We next tested whether Dom3Z also possesses 5′-3′ exoribonuclease activity, based on our observations with Dxo1 (Chang et al., 2012). A 30 nucleotide RNA substrate with a 5′-end monophosphate and a 3′-end FAM (6-carboxyfluorescein) fluorophore (Sinturel et al., 2009a) was degraded by wild-type Dom3Z from the 5′-end with clear intermediates detected (Figure 1B, lanes 2-4)), but not by a catalytically inactive Dom3Z (lane 5), suggesting that Dom3Z has distributive, 5′-3′ exoribonuclease activity.

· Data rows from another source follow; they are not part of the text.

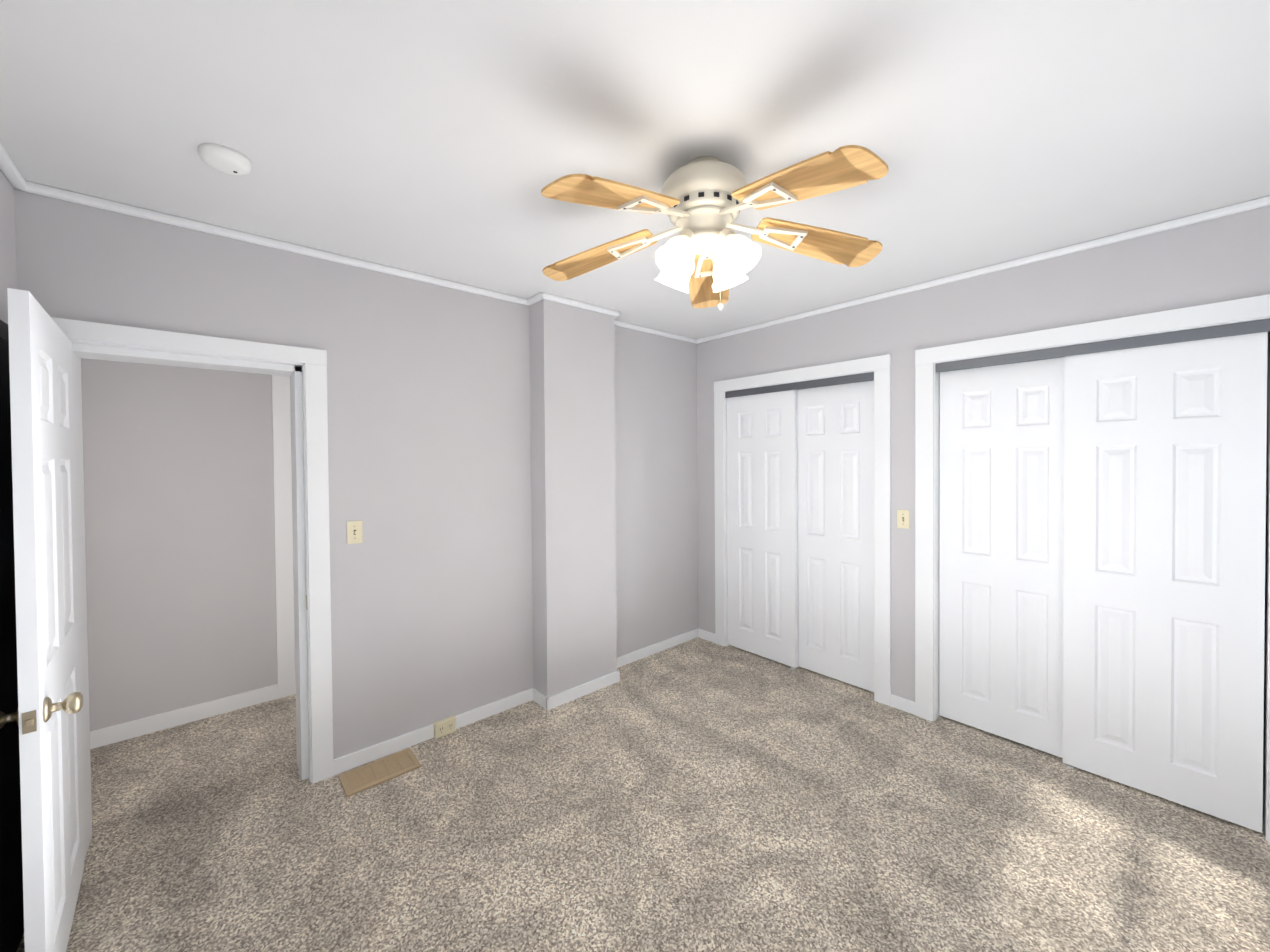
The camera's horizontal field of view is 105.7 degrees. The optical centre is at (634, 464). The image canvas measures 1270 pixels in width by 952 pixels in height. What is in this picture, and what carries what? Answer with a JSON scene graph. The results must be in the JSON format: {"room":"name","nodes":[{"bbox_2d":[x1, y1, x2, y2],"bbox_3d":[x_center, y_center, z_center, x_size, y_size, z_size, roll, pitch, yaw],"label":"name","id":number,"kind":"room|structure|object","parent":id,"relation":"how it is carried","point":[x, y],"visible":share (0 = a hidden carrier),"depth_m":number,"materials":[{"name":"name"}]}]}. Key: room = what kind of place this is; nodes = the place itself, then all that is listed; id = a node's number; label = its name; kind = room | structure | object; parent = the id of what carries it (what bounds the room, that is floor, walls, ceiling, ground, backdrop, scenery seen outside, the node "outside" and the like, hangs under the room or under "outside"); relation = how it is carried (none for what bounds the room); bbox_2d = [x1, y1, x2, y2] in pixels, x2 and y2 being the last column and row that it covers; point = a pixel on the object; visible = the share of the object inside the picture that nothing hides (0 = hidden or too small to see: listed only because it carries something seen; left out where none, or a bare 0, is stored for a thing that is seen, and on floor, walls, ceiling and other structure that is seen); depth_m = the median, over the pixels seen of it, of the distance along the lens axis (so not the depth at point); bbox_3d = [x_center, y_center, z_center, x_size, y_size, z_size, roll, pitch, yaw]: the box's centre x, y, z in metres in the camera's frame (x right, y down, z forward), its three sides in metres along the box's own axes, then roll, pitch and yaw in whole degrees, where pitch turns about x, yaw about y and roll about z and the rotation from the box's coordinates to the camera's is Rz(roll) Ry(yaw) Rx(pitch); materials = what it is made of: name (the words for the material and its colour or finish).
{"room":"empty bedroom","nodes":[
{"label":"empty bedroom","id":0,"kind":"room"},
{"bbox_2d":[0,169,89,715],"bbox_3d":[-1.466,0.272,0.797,0.130,2.565,4.890,-1,1,-41],"label":"wall","id":1,"kind":"structure","parent":0,"point":[7,248],"depth_m":1.65,"materials":[{"name":"grey paint"}]},
{"bbox_2d":[0,320,23,951],"bbox_3d":[-1.837,0.538,1.345,0.028,1.998,0.940,-1,1,-41],"label":"door","id":2,"kind":"structure","parent":1,"relation":"in","point":[11,906],"depth_m":1.50,"materials":[{"name":"black paint"}]},
{"bbox_2d":[0,143,35,193],"bbox_3d":[-1.066,-0.992,0.439,0.034,0.034,3.458,-1,1,-41],"label":"crown molding","id":3,"kind":"structure","parent":1,"relation":"attached to","point":[8,167],"depth_m":1.64,"materials":[{"name":"white wood"}]},
{"bbox_2d":[81,358,277,731],"bbox_3d":[-2.171,0.241,3.368,2.215,2.565,0.100,-1,1,-41],"label":"wall","id":4,"kind":"structure","parent":0,"point":[179,529],"depth_m":2.82,"materials":[{"name":"grey paint"}]},
{"bbox_2d":[90,684,277,748],"bbox_3d":[-2.647,1.488,2.882,0.820,0.093,0.014,-1,1,-41],"label":"baseboard","id":5,"kind":"structure","parent":4,"relation":"attached to","point":[133,729],"depth_m":2.84,"materials":[{"name":"white wood"}]},
{"bbox_2d":[272,375,295,698],"bbox_3d":[-1.954,0.443,3.482,1.045,2.155,0.018,-1,1,-41],"label":"door frame","id":6,"kind":"structure","parent":4,"relation":"attached to","point":[282,465],"depth_m":3.16,"materials":[{"name":"white wood"}]},
{"bbox_2d":[14,188,697,759],"bbox_3d":[-0.909,0.236,3.038,3.931,2.565,0.220,-1,1,-41],"label":"wall","id":7,"kind":"structure","parent":0,"point":[430,466],"depth_m":2.63,"materials":[{"name":"grey paint"}]},
{"bbox_2d":[0,288,83,951],"bbox_3d":[-1.849,0.538,1.548,0.175,1.994,0.768,-1,1,-41],"label":"entry door","id":8,"kind":"structure","parent":7,"relation":"in","point":[46,716],"depth_m":1.36,"materials":[{"name":"white wood"}]},
{"bbox_2d":[51,317,333,859],"bbox_3d":[-1.929,0.494,2.140,0.942,2.089,0.262,-1,1,-41],"label":"door frame","id":9,"kind":"structure","parent":7,"relation":"attached to","point":[314,361],"depth_m":2.31,"materials":[{"name":"white wood"}]},
{"bbox_2d":[32,182,533,305],"bbox_3d":[-1.417,-1.017,2.412,2.000,0.034,0.034,-1,1,-41],"label":"crown molding","id":10,"kind":"structure","parent":7,"relation":"attached to","point":[43,190],"depth_m":2.13,"materials":[{"name":"white wood"}]},
{"bbox_2d":[347,520,362,543],"bbox_3d":[-1.415,0.341,2.433,0.070,0.114,0.020,-1,1,-41],"label":"light switch","id":11,"kind":"object","parent":7,"relation":"attached to","point":[354,532],"visible":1,"depth_m":2.44,"materials":[{"name":"beige plastic"}]},
{"bbox_2d":[333,688,540,774],"bbox_3d":[-1.065,1.487,2.738,1.116,0.073,0.038,-1,1,-41],"label":"baseboard","id":12,"kind":"structure","parent":7,"relation":"attached to","point":[372,753],"depth_m":2.64,"materials":[{"name":"white wood"}]},
{"bbox_2d":[434,716,455,738],"bbox_3d":[-1.071,1.479,2.717,0.116,0.082,0.033,-1,1,-41],"label":"electrical outlet box","id":13,"kind":"object","parent":12,"relation":"attached to","point":[445,726],"visible":0.98,"depth_m":2.71,"materials":[{"name":"beige plastic"}]},
{"bbox_2d":[614,321,697,343],"bbox_3d":[0.130,-1.049,3.776,1.014,0.034,0.034,-1,1,-41],"label":"crown molding","id":14,"kind":"structure","parent":7,"relation":"attached to","point":[622,324],"depth_m":3.78,"materials":[{"name":"white wood"}]},
{"bbox_2d":[617,628,704,665],"bbox_3d":[0.167,1.462,3.824,1.055,0.073,0.038,-1,1,-41],"label":"baseboard","id":15,"kind":"structure","parent":7,"relation":"attached to","point":[633,656],"depth_m":3.86,"materials":[{"name":"white wood"}]},
{"bbox_2d":[529,299,616,696],"bbox_3d":[-0.405,0.229,3.226,0.556,2.565,0.186,-1,1,-41],"label":"wall","id":16,"kind":"structure","parent":0,"point":[572,424],"depth_m":3.10,"materials":[{"name":"grey paint"}]},
{"bbox_2d":[532,292,619,322],"bbox_3d":[-0.348,-1.036,3.132,0.624,0.034,0.052,-1,1,-41],"label":"crown molding","id":17,"kind":"structure","parent":16,"relation":"attached to","point":[542,295],"depth_m":3.07,"materials":[{"name":"white wood"}]},
{"bbox_2d":[541,664,620,709],"bbox_3d":[-0.329,1.475,3.168,0.584,0.073,0.014,-1,1,-41],"label":"baseboard","id":18,"kind":"structure","parent":16,"relation":"attached to","point":[547,703],"depth_m":3.13,"materials":[{"name":"white wood"}]},
{"bbox_2d":[0,0,1269,338],"bbox_3d":[0.230,-1.095,2.283,5.081,0.100,5.290,-1,1,-41],"label":"ceiling","id":19,"kind":"structure","parent":0,"point":[448,140],"depth_m":1.44,"materials":[{"name":"white paint"}]},
{"bbox_2d":[198,143,251,174],"bbox_3d":[-1.357,-1.005,1.597,0.136,0.036,0.136,-1,1,-41],"label":"smoke detector","id":20,"kind":"object","parent":19,"relation":"attached to","point":[224,159],"visible":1,"depth_m":1.57,"materials":[{"name":"white plastic"}]},
{"bbox_2d":[541,145,888,310],"bbox_3d":[0.224,-0.785,1.637,1.162,0.502,1.200,-1,1,-41],"label":"ceiling fan","id":21,"kind":"object","parent":19,"relation":"hanging from","point":[709,256],"visible":1,"depth_m":1.59,"materials":[{"name":"beige wood"}]},
{"bbox_2d":[16,637,1269,951],"bbox_3d":[0.251,1.569,2.320,5.081,0.100,5.290,-1,1,-41],"label":"floor","id":22,"kind":"structure","parent":0,"point":[698,795],"depth_m":1.96,"materials":[{"name":"carpet"}]},
{"bbox_2d":[338,748,421,796],"bbox_3d":[-1.268,1.526,2.401,0.330,0.009,0.195,-1,1,-41],"label":"air vent register","id":23,"kind":"object","parent":22,"relation":"on","point":[370,775],"visible":1,"depth_m":2.39,"materials":[{"name":"beige metal"}]},
{"bbox_2d":[696,205,1269,701],"bbox_3d":[1.795,0.217,2.845,0.130,2.565,3.648,-1,1,-41],"label":"wall","id":24,"kind":"structure","parent":0,"point":[1220,259],"depth_m":2.77,"materials":[{"name":"grey paint"}]},
{"bbox_2d":[727,389,797,667],"bbox_3d":[0.972,0.465,3.737,0.035,2.030,0.610,-1,1,-41],"label":"closet door","id":25,"kind":"structure","parent":24,"relation":"in","point":[762,564],"depth_m":3.69,"materials":[{"name":"white wood"}]},
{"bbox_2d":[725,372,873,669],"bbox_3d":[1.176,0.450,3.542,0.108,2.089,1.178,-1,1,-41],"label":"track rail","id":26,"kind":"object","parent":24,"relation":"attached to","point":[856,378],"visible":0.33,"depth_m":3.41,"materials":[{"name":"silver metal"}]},
{"bbox_2d":[714,354,890,705],"bbox_3d":[1.173,0.405,3.539,0.151,2.180,1.378,-1,1,-41],"label":"trim","id":27,"kind":"structure","parent":24,"relation":"attached to","point":[879,367],"depth_m":3.04,"materials":[{"name":"white wood"}]},
{"bbox_2d":[797,380,873,691],"bbox_3d":[1.380,0.467,3.347,0.035,2.030,0.610,-1,1,-41],"label":"closet door","id":28,"kind":"structure","parent":24,"relation":"in","point":[835,489],"depth_m":3.31,"materials":[{"name":"white wood"}]},
{"bbox_2d":[897,509,909,528],"bbox_3d":[1.627,0.330,2.925,0.020,0.114,0.070,-1,1,-41],"label":"light switch","id":29,"kind":"object","parent":24,"relation":"attached to","point":[903,519],"visible":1,"depth_m":2.92,"materials":[{"name":"beige plastic"}]},
{"bbox_2d":[696,196,1269,342],"bbox_3d":[1.660,-1.047,2.843,0.034,0.034,3.458,-1,1,-41],"label":"crown molding","id":30,"kind":"structure","parent":24,"relation":"attached to","point":[1264,201],"depth_m":2.43,"materials":[{"name":"white wood"}]},
{"bbox_2d":[939,357,1064,757],"bbox_3d":[2.014,0.472,2.628,0.035,2.030,0.610,-1,1,-41],"label":"closet door","id":31,"kind":"structure","parent":24,"relation":"in","point":[1001,506],"depth_m":2.61,"materials":[{"name":"white wood"}]},
{"bbox_2d":[915,294,1269,842],"bbox_3d":[2.178,0.413,2.399,0.151,2.180,1.378,-1,1,-41],"label":"trim","id":32,"kind":"structure","parent":24,"relation":"attached to","point":[927,407],"depth_m":2.72,"materials":[{"name":"white wood"}]},
{"bbox_2d":[936,318,1269,768],"bbox_3d":[2.181,0.458,2.402,0.108,2.089,1.178,-1,1,-41],"label":"track rail","id":33,"kind":"object","parent":24,"relation":"attached to","point":[1239,328],"visible":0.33,"depth_m":2.24,"materials":[{"name":"silver metal"}]},
{"bbox_2d":[1063,332,1267,832],"bbox_3d":[2.347,0.476,2.178,0.035,2.030,0.610,-1,1,-41],"label":"closet door","id":34,"kind":"structure","parent":24,"relation":"in","point":[1164,556],"depth_m":2.13,"materials":[{"name":"white wood"}]}
]}

The lack of detectable activity on a ssDNA substrate (lanes 6-9) demonstrates the Dom3Z exonuclease activity is RNA-specific.

To determine whether capped RNAs can be degraded by Dom3Z, methyl-capped RNAs labeled at the 5′-end, 3′-end or uniform labeled were incubated with Dom3Z and their decay followed over time in vitro. All the RNAs were efficiently degraded by Dom3Z (Figure 1C). Dom3Z activity was also tested on RNAs with different 5′-end modifications, including unmethylated cap, triphosphate group, monophosphate group, and hydroxyl group. All the substrates were degraded except the one with a 5′-end hydroxyl (Figure 1D), demonstrating that the Dom3Z 5′-3′ exonuclease activity requires a 5′-end monophosphate on the RNA substrate, analogous to Xrn1 and Xrn2.

Overall, our data demonstrate that Dom3Z has three catalytic activities: decapping activity that removes the entire methylated or unmethylated cap structure, PPH activity, and distributive 5′-3′ exonuclease activity. We will refer to Dom3Z as Decapping Exoribonuclease, DXO, from here on in.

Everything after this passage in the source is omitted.